Thursday 31 March 2011

Atelier Carvalho Bernau Design

An great selection of work from Atelier Carvalho Bernau Design, a design studio in the Netherlands whose practice mainly focuses on typography, layout and type design. I love the fact that they work mainly within the creative and cultural sectors, such as for artists, exhibitions and education as their work really demonstrates a creative edge that pushes the boundaries of the more conventional design you'd normally see in commercial work. Some of the work is very technical and clever in terms of the typographic treatment whereas other projects would be incredibly simple to the stage that they almost seem undesigned/natural.

Index of Cloudless Skies is a great example of this, partly thanks to their client who seems to allow them complete freedom to experiment and do whatever they want whilst providing them with the best content ever.

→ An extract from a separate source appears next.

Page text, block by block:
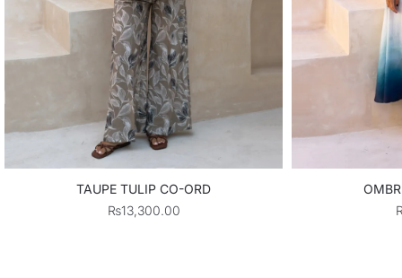
TAUPE TULIP CO-ORD
₨13,300.00

The idea was to basically put found images of cloudless skies into a book format. The final design outcome might seem very simple, but it is the design process that I'm interested in for something like this. I think ATelier Carvalho Bernau Design would be another to get in contact with for my design context, a publication project like this would be so fun to work on!




Dear Reader
'A collection of obsessions, oblique references and footnotes of design processes — though not necessarily texts about design.

The layout is appropriately diverse and eclectic for the bandwidth of texts, layering different formats and texts, as a tongue-in-cheek reference to the design shtick of publications with different paper formats. Here we present three iconic formats in emphasized-as-fake three-dimensionality, on four different papers and more inks than you would think. 


Dear Reader was created partly from a primordial graphic designers’ urge to publish something and to share texts that are dear to us, partly in celebration of our Atelier’s approximate fifth anniversary, and partly as a vessel to showcase our type design work in a manner that circumvents the conventions and the visual clichés of the type specimen'

Really love the format of this publication, creating a container within each spread to produce an insert effect.